"Cuatro pasos, cuatro palabras..".
Búho - 07-07-2005 17:46:06 | Categoria: A cielo abierto..
Duerme la ciudad, y sentado en un local oscuro, tristemente iluminado por unas lámparas sobre la barra, apura la copa. Tiene un sobre entre sus manos, lo manosea sin cesar, como quien está viendo algo nuevo, como quien tiene entre manos una piedra preciosa que sabe de antemano que no podrá comprar.El resto del bar está en penumbra, y es el paraíso de dos parejas, que en cada esquina, se dedican a darse aire de besos. Como si les fuera la vida en ello, como si el mundo acabara mañana. Se comen la boca con el ansia de tener unos labios nuevos.

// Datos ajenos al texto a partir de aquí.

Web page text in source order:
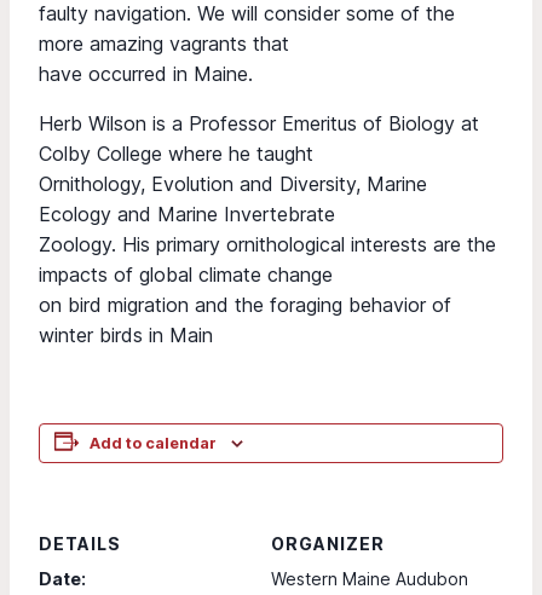
faulty navigation. We will consider some of the
more amazing vagrants that
have occurred in Maine.
Herb Wilson is a Professor Emeritus of Biology at
Colby College where he taught
Ornithology, Evolution and Diversity, Marine
Ecology and Marine Invertebrate
Zoology. His primary ornithological interests are the
impacts of global climate change
on bird migration and the foraging behavior of
winter birds in Main
Add to calendar
DETAILS
Date:
ORGANIZER
Western Maine Audubon
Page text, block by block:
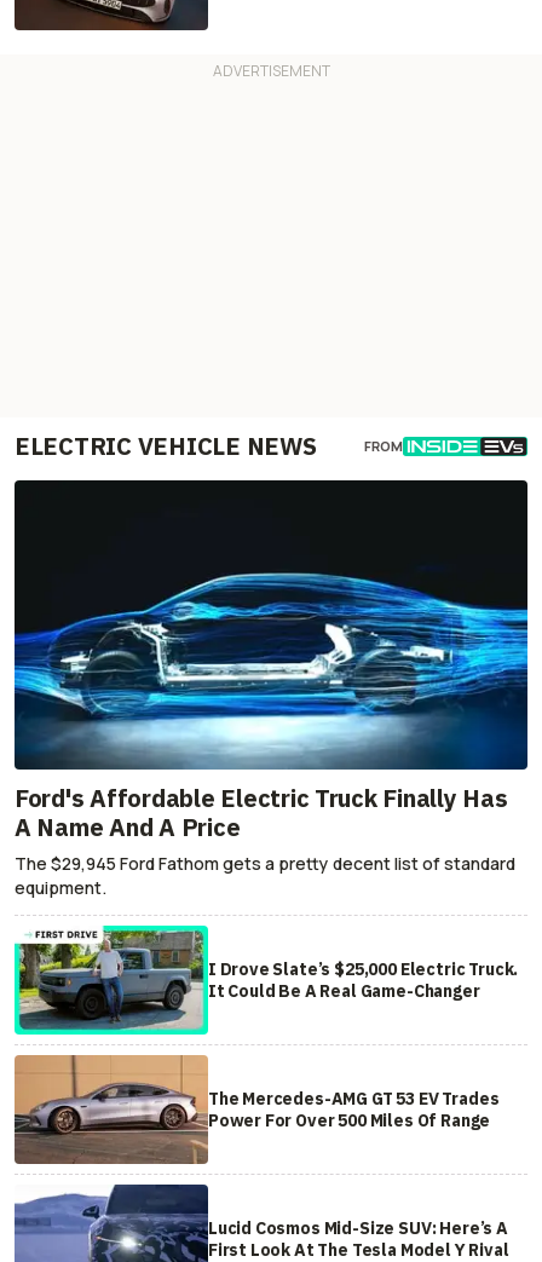
ELECTRIC VEHICLE NEWS FROM
Ford's Affordable Electric Truck Finally Has
A Name And A Price
The $29,945 Ford Fathom gets a pretty decent list of standard
equipment.
I Drove Slate’s $25,000 Electric Truck.
It Could Be A Real Game-Changer
The Mercedes-AMG GT 53 EV Trades
Power For Over 500 Miles Of Range
Lucid Cosmos Mid-Size SUV: Here’s A
First Look At The Tesla Model Y Rival

Deja el sobre encima de la barra, y sin dejar de mirarlo detenidamente, pide otra copa. Licor para llenar el lacrimal del alma, y llorar gota a gota el dolor. Una sensación extraña recorre su cuerpo, como una punzada eléctrica en la nuca que le eriza el cabello. Un trago largo y pausado calma la ansiedad. Su mirada queda fija en el pedazo de papel blanco que tiene ante sí.
Saca un par de billetes arrugados de su bolsillo, y con el sobre en la mano sale fuera. Un golpe frío le pega en la cara, todo está oscuro y la lluvia ha dejado sembrada la calle de charcos que reflejan las luces de una ciudad tan gris, como los corazones que la habitan. Los pasos resuenan, rítmicos, sonoros, azules de tristeza.
Mil cosas repican como campanadas de media noche en su cabeza, ideas, recuerdos, besos, ceniza y al fin, el abismo de no saber que hacer, de sentirse tan perdido como una gota de agua en el mar. Mira al cielo, y las nubes han dado una tregua que aprovecha la luna para asomar su cara, su dulce rostro. Al contemplarlo su pensamiento se traslada como un haz de luz, como una fotografía entre libros que aparece de repente, cuando menos se espera, hasta el portal número trece, calle Zafiro, tercero derecha. La segunda habitación, la que está junto al baño. Ésa misma donde faltan de colgar los dos cuadros, el del ángel dándole un cándido beso a un hada de cara risueña y el de un bosque con los troncos de sus árboles pintados de colores.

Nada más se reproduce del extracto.